The Thinking Other Woman

What you should know BEFORE your affair.

Last module, discussing Chi's yod.

Remember this?

"4.) Anything attached in a stressful aspect to the apex of the yod is commenting on how the problem came to be in the first place. (This is what I haven’t seen anyone write yet, but it appears to me to be the case.)"

At first glance, there doesn't appear to be anything stressful attached to the apex of Chi's yod, the Sun conjunct Neptune I told you was so bad. In fact, we learned some good things about it. There certainly aren't any ugly red lines like I have, that denote those fearsome things we call "squares." 

So, what's the big problem here? How did Chi's yod, that of Sun+Neptune impeding his assertiveness in his important fated relationships, come to be?

So far, we've only talked about the good parts of Sun+Neptune. We need to know that the Sun symbolizes YOU. Who YOU are. To understand this next bit, we need to know that Neptune in astrology symbolizes that "urge to merge," the need to transcend oneself and become blissfully one with something greater.

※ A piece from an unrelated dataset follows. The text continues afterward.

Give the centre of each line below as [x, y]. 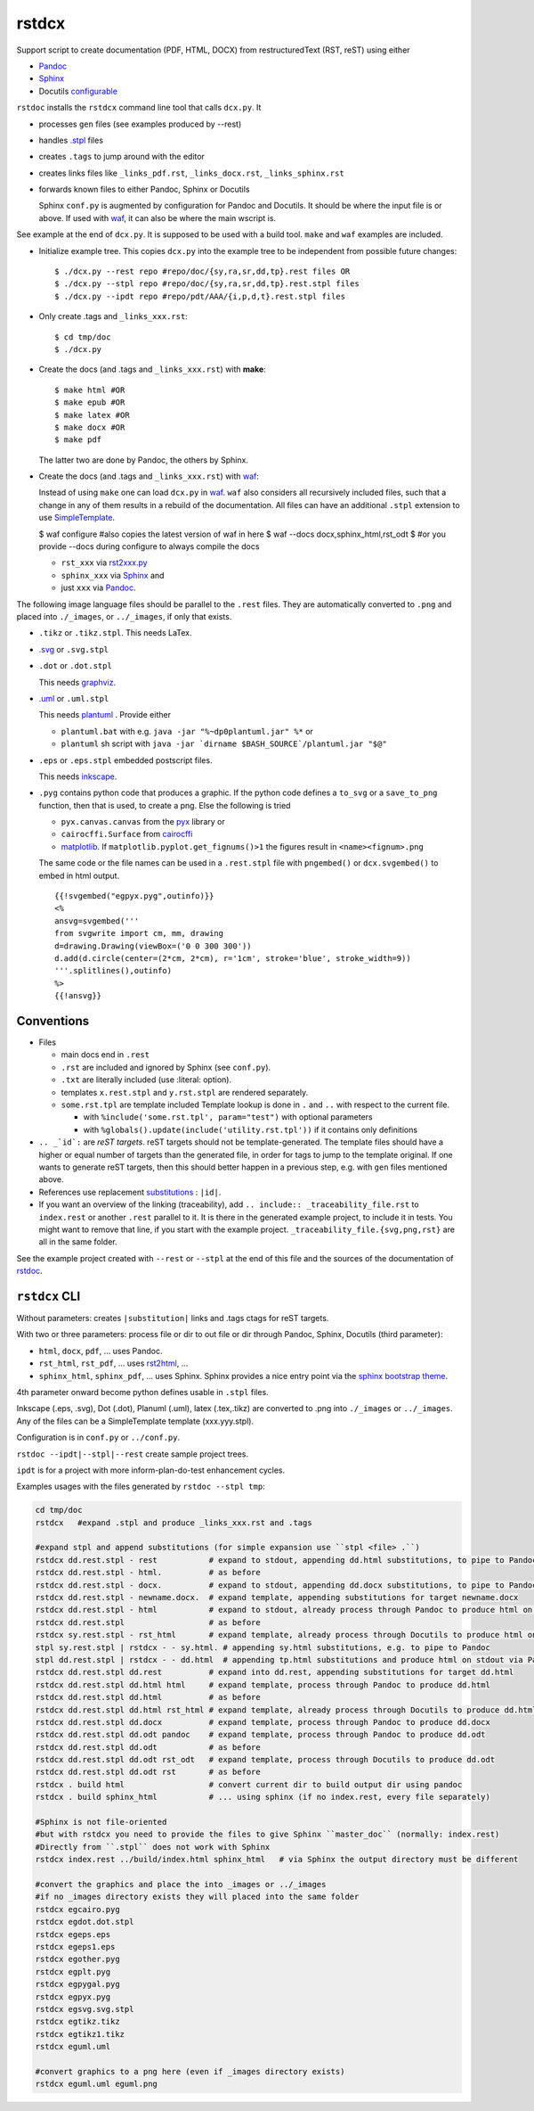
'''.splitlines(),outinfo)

In the artistic sense, that's good. No doubt Michelangelo, when he was painting the Sistine Chapel, had some pretty hefty Neptune transits happening somewhere in his chart. I have Neptune in House Three, the house of communication, an indicator of writing ability (and the ability to learn astrology easily, natch!)

But in the interpersonal sense, that's NOT so good. Especially when a person was wounded in childhood, never really felt loved by the parents, and received a lot of messages that any kind of discord was one step from the sky falling, and that they themselves were actually pretty worthless.

In that case, people feel a deep longing to connect; a deep longing for perfection in the world, to find a place where there is no more suffering and no more pain. Some people with Sun conjunct Neptune become addicted to alcohol or drugs, searching for that blissful place where there's no pain and they feel connected.

Some people merge with other people in an unhealthy way, and this would describe Chi.

As an example, let me tell you this story: Once upon a time, after he'd moved out, Chi was telling me how excited he felt about what his future might hold. We were discussing moving in together, and he was telling me he was thinking he might purchase his own little house. He sounded very excited about it.

I then said I had never wanted a house. I wanted something small and easy to take care of, in a place where exterior work and yardwork were taken care of by someone else. I didn't want to spend all my free time doing chores; I wanted to write!

The living instant I said that, Blip!  Suddenly Chi saw all the virtues of a condominium, and I heard no more talk about wanting a house. We talked several times about him living where I live, and he sounded just as excited about that.

Now, where did Chi go? In nothing flat, there were two of me, and none of him!

I remember having a distinctly uncomfortable feeling when this happened, as if something BIG had JUST GONE WRONG. 

But then he talked on and on about living with me, and he sounded  happy about it. I reflected that he was a grown man, and he was (and is) so successful in other areas of his life that if he told me he was happy about something, I should just accept that and be thrilled that we were so much alike. 

And I was. 

Until …

We discussed him getting a land line, so our calls to one another wouldn't show up on his cell phone. At first he told me he didn't want a land line, but then he agreed that it would be a good idea. Then it never happened. I'd ask him about it and I'd hear, "Yeah, I need to do that."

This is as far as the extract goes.